Children's burial ground, An Cheathrú Mhór, Co. Mayo
Co. Mayo |
Burial Grounds
On the landscape of An Cheathrú Mhór, a townland in County Mayo, lies a children's burial ground, the kind of place that once existed in quiet corners across Ireland and is now only partially remembered.
These sites, known in Irish as cillíní (the singular is cillín), were informal burial places used for unbaptised infants, and sometimes for others considered to exist outside the formal rites of the Catholic Church, including stillborn children, victims of suicide, and strangers whose origins were unknown. Because the Church denied such individuals consecrated ground, families buried them instead in liminal spaces: old ring forts, the edges of fields, shorelines, and ancient or disused ecclesiastical sites. The ground was not sanctioned, but it was chosen with care, often carrying its own quiet gravity.
Cillíní were used across Ireland from at least the medieval period and continued well into the twentieth century.
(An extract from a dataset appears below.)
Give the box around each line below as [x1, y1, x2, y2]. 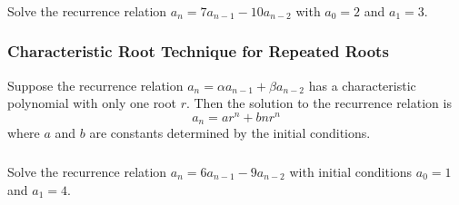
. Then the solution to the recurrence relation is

The practice reflected a painful intersection of religious doctrine and human grief, with parents finding their own form of sacred space when the official one was closed to them. Many cillíní in Connacht occupy locations with earlier archaeological significance, which may reflect a folk belief that old, pre-Christian ground retained a kind of holiness independent of Church authority. The site at An Cheathrú Mhór is recorded as a monument, placing it within a broader landscape of such burial grounds that are gradually receiving the archaeological and historical attention they long lacked. For much of the twentieth century, cillíní were rarely spoken of openly, their locations passed down in families or quietly forgotten, and only in recent decades has serious effort gone into documenting them as places of social and emotional, as well as archaeological, significance.